TOKYO (CNN) -- U.S. military jets accidentally used radioactive bullets in training exercises near Okinawa over a year ago, but military officials did not inform the Japanese government until last month.

A spokesperson for the Japanese Foreign Ministry confirmed the January 15 receipt of a report citing exercises held at the Tori Shima gunnery range, an uninhabited coral island 62 miles from Okinawa, between December 1995 and January 1996.

"It is more regrettable that the U.S. delayed reporting the incident, rather than the fact they had used radioactive bullets," Japanese Prime Minister Ryutaro Hashimoto told NHK television.

A U.S.-Japan agreement stipulates that no nuclear weapons may be stored on Okinawa during peacetime, but the depleted uranium ammunition is classified as conventional weaponry. The uranium's density enables such bullets to penetrate armored vehicles, but spent rounds are harmful only if ingested.


U.S. military officials expressed regret for the incident and assured the Japanese that steps would be taken to prevent it from happening again.

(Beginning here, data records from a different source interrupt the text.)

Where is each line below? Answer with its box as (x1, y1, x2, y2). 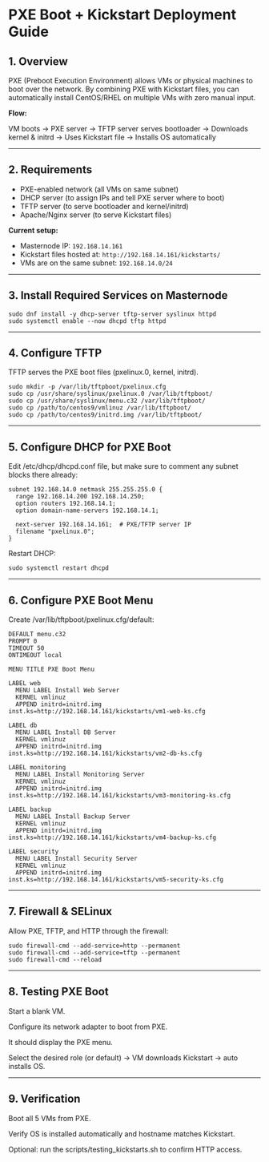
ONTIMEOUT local (8, 652, 62, 660)
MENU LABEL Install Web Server (15, 687, 120, 695)
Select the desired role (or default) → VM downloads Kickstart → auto (8, 1052, 239, 1063)
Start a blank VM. (8, 1006, 66, 1015)
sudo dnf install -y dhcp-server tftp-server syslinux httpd (8, 310, 217, 318)
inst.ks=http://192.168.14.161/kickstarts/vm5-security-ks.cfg (8, 876, 224, 884)
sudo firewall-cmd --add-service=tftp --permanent (8, 948, 181, 957)
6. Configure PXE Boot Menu (8, 593, 154, 607)
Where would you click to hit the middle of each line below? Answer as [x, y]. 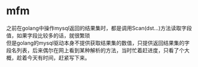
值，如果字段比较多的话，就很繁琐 [48, 35]
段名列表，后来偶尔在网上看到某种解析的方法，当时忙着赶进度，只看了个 [95, 50]
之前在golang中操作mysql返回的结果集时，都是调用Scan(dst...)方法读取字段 [99, 28]
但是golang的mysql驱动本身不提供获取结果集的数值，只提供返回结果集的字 [98, 43]
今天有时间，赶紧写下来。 [58, 58]
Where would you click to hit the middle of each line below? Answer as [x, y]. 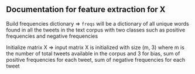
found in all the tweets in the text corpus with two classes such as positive [96, 30]
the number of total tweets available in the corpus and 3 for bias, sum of [93, 53]
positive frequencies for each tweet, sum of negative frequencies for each [96, 59]
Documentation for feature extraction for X [86, 10]
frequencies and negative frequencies [52, 36]
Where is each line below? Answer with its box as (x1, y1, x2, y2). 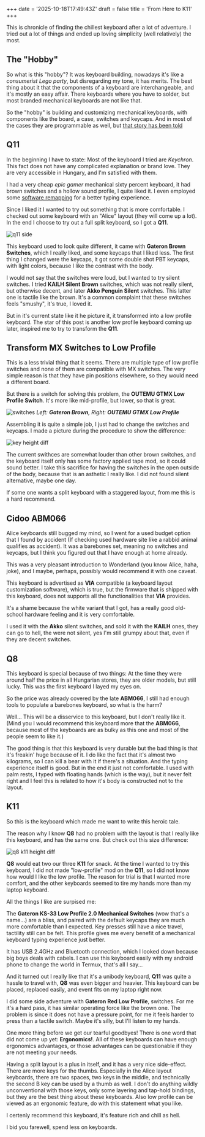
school (6, 611, 23, 619)
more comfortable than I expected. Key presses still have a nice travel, (6, 923, 184, 930)
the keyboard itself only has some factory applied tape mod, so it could (6, 457, 186, 465)
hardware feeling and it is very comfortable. (24, 611, 135, 619)
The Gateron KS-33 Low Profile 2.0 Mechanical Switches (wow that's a (6, 909, 190, 917)
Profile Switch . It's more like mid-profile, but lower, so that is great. (6, 397, 176, 404)
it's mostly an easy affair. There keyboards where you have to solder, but (6, 90, 190, 98)
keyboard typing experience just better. (6, 936, 106, 943)
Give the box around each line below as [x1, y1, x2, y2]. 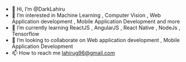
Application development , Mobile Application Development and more [11, 18, 181, 25]
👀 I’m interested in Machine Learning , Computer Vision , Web [11, 12, 161, 19]
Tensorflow [11, 30, 39, 37]
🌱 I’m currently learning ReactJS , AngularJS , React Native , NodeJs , [11, 24, 181, 31]
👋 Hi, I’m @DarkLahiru [11, 6, 65, 12]
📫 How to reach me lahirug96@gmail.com [11, 50, 115, 56]
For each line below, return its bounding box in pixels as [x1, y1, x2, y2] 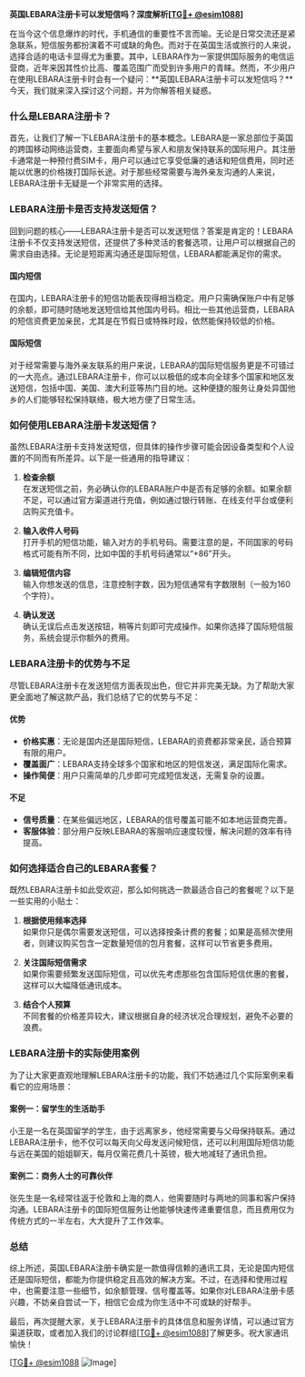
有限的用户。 [22, 746, 71, 758]
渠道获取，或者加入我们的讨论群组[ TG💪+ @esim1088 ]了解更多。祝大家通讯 [9, 1328, 289, 1339]
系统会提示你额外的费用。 [38, 633, 134, 643]
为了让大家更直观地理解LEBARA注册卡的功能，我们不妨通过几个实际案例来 [9, 1069, 287, 1080]
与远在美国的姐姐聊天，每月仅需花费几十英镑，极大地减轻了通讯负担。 [9, 1148, 272, 1159]
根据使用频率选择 [22, 915, 87, 926]
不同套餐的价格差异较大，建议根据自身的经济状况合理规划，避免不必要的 [22, 1010, 293, 1022]
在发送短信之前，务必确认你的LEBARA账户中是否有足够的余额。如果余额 [22, 483, 292, 494]
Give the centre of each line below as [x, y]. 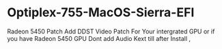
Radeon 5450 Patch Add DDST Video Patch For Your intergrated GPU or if [111, 31]
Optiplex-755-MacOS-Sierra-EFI [101, 13]
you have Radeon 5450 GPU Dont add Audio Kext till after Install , [99, 38]
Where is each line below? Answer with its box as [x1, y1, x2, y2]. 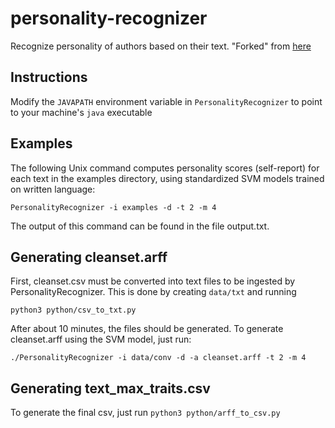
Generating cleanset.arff [10, 248, 168, 266]
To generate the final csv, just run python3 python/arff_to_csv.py [10, 407, 281, 419]
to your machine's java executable [10, 106, 153, 118]
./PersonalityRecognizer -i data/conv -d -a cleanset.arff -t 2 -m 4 [10, 353, 307, 363]
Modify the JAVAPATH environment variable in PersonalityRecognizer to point [10, 95, 323, 107]
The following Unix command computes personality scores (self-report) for [10, 162, 320, 174]
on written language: [10, 183, 96, 195]
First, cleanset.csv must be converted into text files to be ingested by [10, 275, 296, 287]
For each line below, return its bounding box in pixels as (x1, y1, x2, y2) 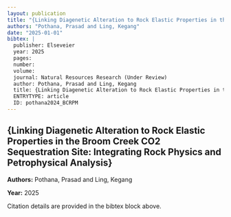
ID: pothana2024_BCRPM (13, 100, 78, 106)
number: (13, 61, 36, 68)
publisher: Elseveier (13, 42, 76, 49)
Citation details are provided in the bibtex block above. (7, 202, 162, 210)
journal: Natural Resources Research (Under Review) (13, 73, 168, 81)
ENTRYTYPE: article (13, 93, 69, 100)
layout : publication (7, 10, 67, 17)
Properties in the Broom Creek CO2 (7, 135, 161, 148)
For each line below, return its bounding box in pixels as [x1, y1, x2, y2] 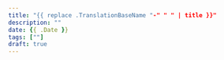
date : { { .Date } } [8, 26, 69, 34]
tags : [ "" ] [8, 33, 44, 41]
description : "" [8, 19, 62, 26]
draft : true [8, 41, 47, 48]
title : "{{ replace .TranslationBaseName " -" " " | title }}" [8, 11, 217, 19]
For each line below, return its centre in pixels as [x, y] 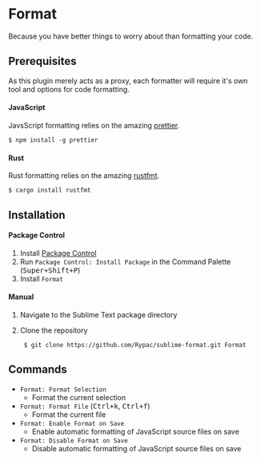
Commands [38, 370]
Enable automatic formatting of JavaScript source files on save [136, 431]
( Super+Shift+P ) [50, 270]
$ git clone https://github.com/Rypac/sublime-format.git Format [135, 345]
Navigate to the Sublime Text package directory [98, 314]
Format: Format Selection [63, 390]
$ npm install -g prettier [53, 140]
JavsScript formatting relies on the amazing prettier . [94, 125]
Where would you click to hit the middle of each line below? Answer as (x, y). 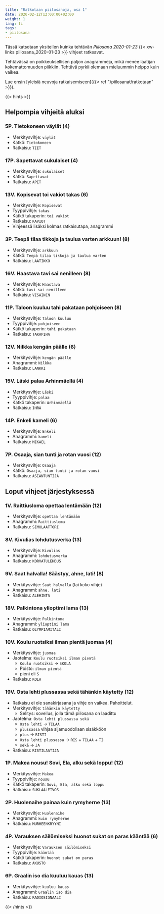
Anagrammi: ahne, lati (36, 590)
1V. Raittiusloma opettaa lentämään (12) (53, 506)
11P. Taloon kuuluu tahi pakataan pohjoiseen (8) (63, 307)
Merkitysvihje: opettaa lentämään (46, 516)
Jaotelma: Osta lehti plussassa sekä (51, 718)
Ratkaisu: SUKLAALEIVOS (36, 789)
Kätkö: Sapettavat (30, 176)
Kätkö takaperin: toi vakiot (41, 216)
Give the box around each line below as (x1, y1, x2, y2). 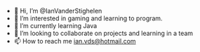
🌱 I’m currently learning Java (13, 22, 98, 30)
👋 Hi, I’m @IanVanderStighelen (13, 7, 102, 15)
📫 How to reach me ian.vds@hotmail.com (13, 37, 136, 45)
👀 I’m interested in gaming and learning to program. (13, 14, 163, 22)
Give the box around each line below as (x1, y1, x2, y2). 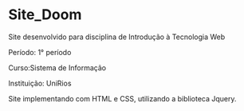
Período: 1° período (8, 47, 72, 57)
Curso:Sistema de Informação (8, 62, 106, 73)
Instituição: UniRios (8, 78, 72, 88)
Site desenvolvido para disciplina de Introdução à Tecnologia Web (8, 32, 226, 42)
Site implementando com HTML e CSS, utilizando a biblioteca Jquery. (8, 93, 237, 103)
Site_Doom (8, 6, 82, 24)
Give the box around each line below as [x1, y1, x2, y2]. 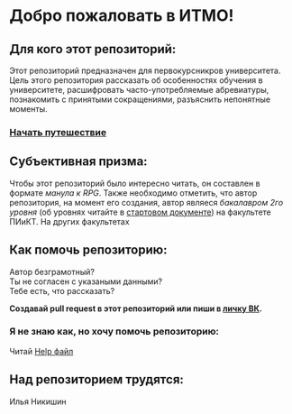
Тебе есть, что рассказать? [9, 285, 115, 296]
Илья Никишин [9, 396, 67, 407]
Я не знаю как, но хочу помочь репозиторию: [9, 326, 219, 338]
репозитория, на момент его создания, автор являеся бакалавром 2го [9, 197, 284, 207]
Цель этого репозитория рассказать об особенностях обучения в [9, 75, 263, 86]
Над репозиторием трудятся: [9, 372, 185, 388]
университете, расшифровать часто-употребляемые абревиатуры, [9, 85, 269, 95]
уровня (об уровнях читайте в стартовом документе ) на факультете [9, 207, 272, 217]
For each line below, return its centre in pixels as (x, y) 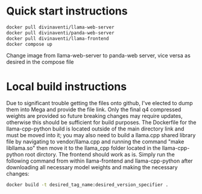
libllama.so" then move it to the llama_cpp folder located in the (84, 148)
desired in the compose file (40, 62)
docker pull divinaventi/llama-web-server (60, 27)
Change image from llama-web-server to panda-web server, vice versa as (99, 56)
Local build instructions (67, 86)
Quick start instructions (67, 11)
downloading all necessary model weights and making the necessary (92, 167)
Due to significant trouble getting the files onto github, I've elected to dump (99, 103)
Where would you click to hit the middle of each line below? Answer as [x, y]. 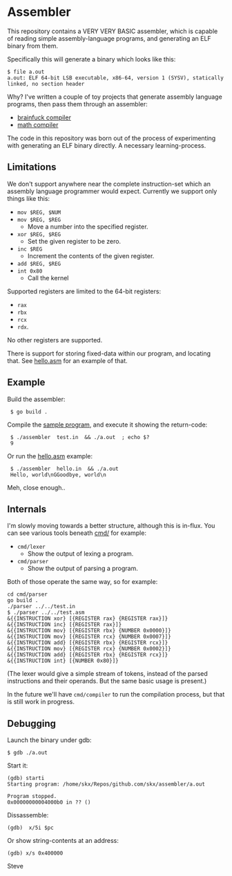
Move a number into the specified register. [88, 226]
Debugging [32, 723]
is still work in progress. [41, 702]
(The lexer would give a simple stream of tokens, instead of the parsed [108, 674]
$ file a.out [26, 72]
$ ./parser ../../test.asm [46, 613]
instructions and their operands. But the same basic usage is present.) [107, 681]
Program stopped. [32, 797]
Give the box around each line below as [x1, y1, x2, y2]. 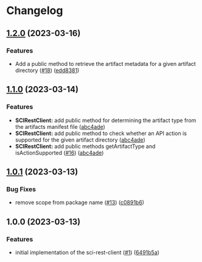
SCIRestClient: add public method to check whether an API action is [15, 129, 187, 137]
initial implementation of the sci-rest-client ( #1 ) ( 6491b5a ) [15, 249, 160, 256]
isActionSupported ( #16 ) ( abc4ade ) [15, 149, 104, 156]
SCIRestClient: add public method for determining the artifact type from [15, 117, 197, 124]
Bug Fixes [6, 184, 37, 193]
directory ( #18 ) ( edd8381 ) [15, 67, 80, 74]
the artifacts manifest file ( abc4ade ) [15, 123, 105, 130]
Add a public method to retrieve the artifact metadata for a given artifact [15, 60, 196, 67]
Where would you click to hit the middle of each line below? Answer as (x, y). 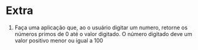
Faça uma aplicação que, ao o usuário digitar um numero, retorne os (101, 27)
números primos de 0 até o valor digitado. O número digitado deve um (103, 34)
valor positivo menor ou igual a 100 (59, 40)
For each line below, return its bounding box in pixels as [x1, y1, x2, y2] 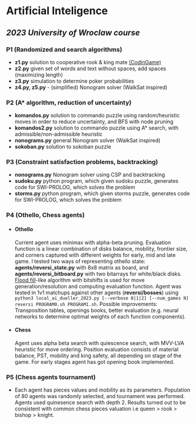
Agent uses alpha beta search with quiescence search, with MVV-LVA [14, 339, 184, 346]
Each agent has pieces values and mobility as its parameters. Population [14, 386, 191, 393]
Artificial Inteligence [6, 4, 108, 18]
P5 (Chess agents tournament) [6, 373, 96, 381]
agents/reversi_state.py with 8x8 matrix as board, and [14, 264, 149, 271]
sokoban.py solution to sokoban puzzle [14, 143, 112, 150]
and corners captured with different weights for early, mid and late [14, 251, 176, 258]
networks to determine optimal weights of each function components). [14, 313, 187, 320]
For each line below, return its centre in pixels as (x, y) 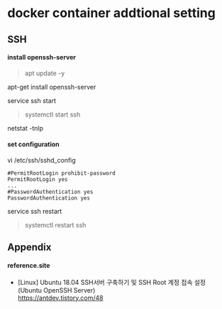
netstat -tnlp (26, 128)
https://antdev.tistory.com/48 (61, 298)
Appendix (29, 248)
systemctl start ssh (52, 114)
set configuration (34, 144)
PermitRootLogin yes (38, 179)
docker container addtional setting (112, 13)
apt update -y (45, 73)
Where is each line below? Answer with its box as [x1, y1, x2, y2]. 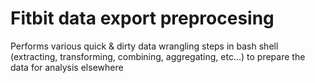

The bullets were fired at the gunnery range from U.S. Marine AV-8B Harrier jets carrying 25mm rounds of the explosive uranium. The jets reportedly fired more than 1,500 bullets.

Over the past year, Okinawa residents have been increasingly vocal in their opposition to the U.S. military presence on their island. Masahide Ota, the island's governor, said such incidents underscore his constituency's discomfort with the current arrangement.